A little background: my old Lagostina pressure cooker, the one with the bendy lid that was such a pleasing puzzle to insert, served me uncomplaining and without maintenance for 30 years until last Feb 8th. I had a brief, unsatisfactory relationship with a model called Fresco. I say ‘brief’ but it felt interminable. Every morning was a new battle: the rice remained hard, the rice was swimming in water and half done, the lid wouldn’t go on, the lid wouldn’t come off. I grew crazed. I took it back for a  full credit. Then I looked up where to buy another Lagostina, but of course, it was not at all like the good old reliable bendy lid one. It was a new, improved model. In fact, it looked like the Fresco, but I had faith because it was a Lagostina.

Still I had a kind of residual post traumatic stress around the issue so I tackled the new problem warily but with confidence.

1. Removed lid, carefully aligned arrows, pressed down firmly with left hand, turned lid with right. Put pot on burner, turned heat on high, walked away.

Result: jets of steam, no pressure built.

2. Examined lid carefully, studied flanges of metal that were supposed to interlock, pressed yet more firmly, shut lid, turned heat on, walked away.

Same result.

3. Removed lid. Noted that the front handle seemed loose. Looked in vain for screws to tighten. Moved the Ohsawa pot more to the centre thinking it might be preventing a seal. Repeated #1.

Same result.

Vaguely remembered that human failing: if something doesn’t work, keep doing it, but try harder.

4. Maybe the inner pot was the problem. Removed Ohsawa pot, got out an old one, which isn’t as tall. Transferred rice, inserted in cooker and repeated #1.

Same result

Well, at least, I had eliminated one hypothesis.

5. Removed lid, took out gasket, studied situation, pressed it carefully back, repeated #1.

Same result.

6. Pulled out old bendy lid Lagostina, transferred rice pot. Glanced heavenward. Turned heat on.

Different result.  This time water bubbled out instead of steam. Well, what did I expect? The old thing was fatigued and told me so last Feb 8th.

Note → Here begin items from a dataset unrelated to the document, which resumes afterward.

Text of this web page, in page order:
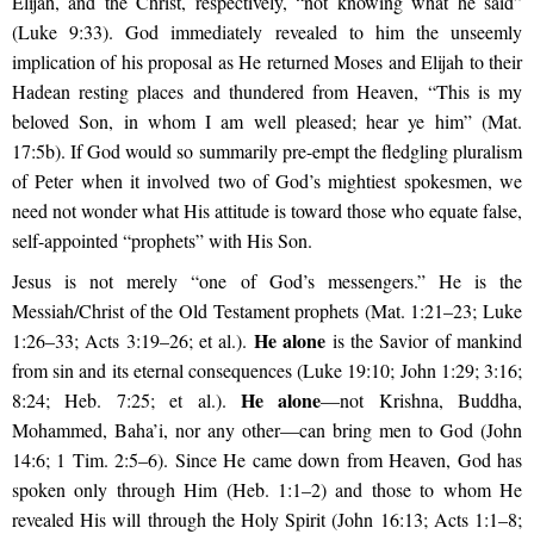
(Luke 9:33). God immediately revealed to him the unseemly
implication of his proposal as He returned Moses and Elijah to their
Hadean resting places and thundered from Heaven, “This is my
beloved Son, in whom I am well pleased; hear ye him” (Mat.
17:5b). If God would so summarily pre-empt the fledgling pluralism
of Peter when it involved two of God’s mightiest spokesmen, we
need not wonder what His attitude is toward those who equate false,
self-appointed “prophets” with His Son.
Jesus is not merely “one of God’s messengers.” He is the
Messiah/Christ of the Old Testament prophets (Mat. 1:21–23; Luke
1:26–33; Acts 3:19–26; et al.). He alone is the Savior of mankind
from sin and its eternal consequences (Luke 19:10; John 1:29; 3:16;
8:24; Heb. 7:25; et al.). He alone—not Krishna, Buddha,
Mohammed, Baha’i, nor any other—can bring men to God (John
14:6; 1 Tim. 2:5–6). Since He came down from Heaven, God has
spoken only through Him (Heb. 1:1–2) and those to whom He
revealed His will through the Holy Spirit (John 16:13; Acts 1:1–8;

7. Picked up the lid of the new cooker, shook it in admonition. It rattled. Took out the gasket. Ah, there they were -2 screws about half way out. Pulled out the heavy red tool box from under the sink, found the screwdriver with the star-shaped head, tightened those darned screws within a millimetre  of stripping them. Repeated #1. Leaned over the stove. Never mind the “watched pot” rule.

Result: a few seconds later, a soft sigh, the red-knobbed pressure indicator floated upward, I had 13 psi and in 50 minutes, I would have edible rice.

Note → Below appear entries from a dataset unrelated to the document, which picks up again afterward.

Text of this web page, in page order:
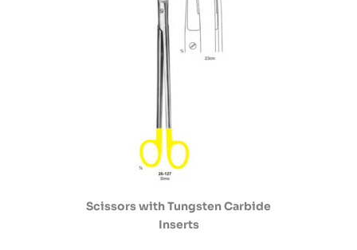
Scissors with Tungsten Carbide
Inserts
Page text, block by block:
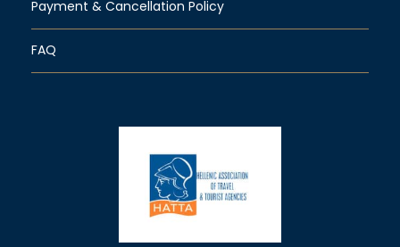
Payment & Cancellation Policy
FAQ
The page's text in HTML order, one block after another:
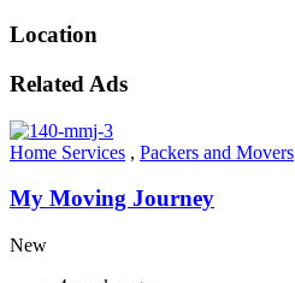
Location
Related Ads
Home Services , Packers and Movers
My Moving Journey
New
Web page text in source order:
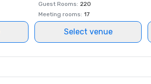
Guest Rooms: 220
Meeting rooms: 17
Select venue
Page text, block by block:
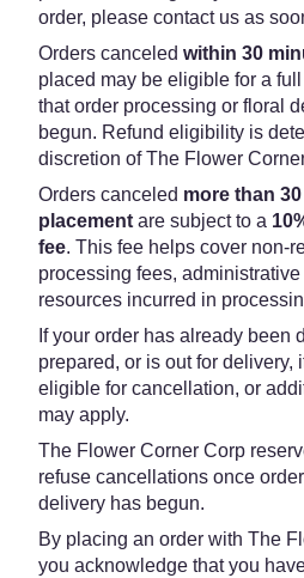
order, please contact us as
Orders canceled within 30
placed may be eligible for a
that order processing or floral
begun. Refund eligibility is
discretion of The Flower
Orders canceled more than
placement are subject to a
fee. This fee helps cover non-
processing fees, administrative
resources incurred in
If your order has already been
prepared, or is out for delivery,
eligible for cancellation, or
may apply.
The Flower Corner Corp
refuse cancellations once
delivery has begun.
By placing an order with The
you acknowledge that you

I also seemed to have fairly high blood pressure, but there was relief for that. I fired off an email missile-I mean missive- to Lagostina advising them to include a small screwdriver with their pressure cookers and clear instructions regarding loose screws.

Then, wouldn’t you know, turns out that other pressure cooker adherents of my acquaintance already knew that.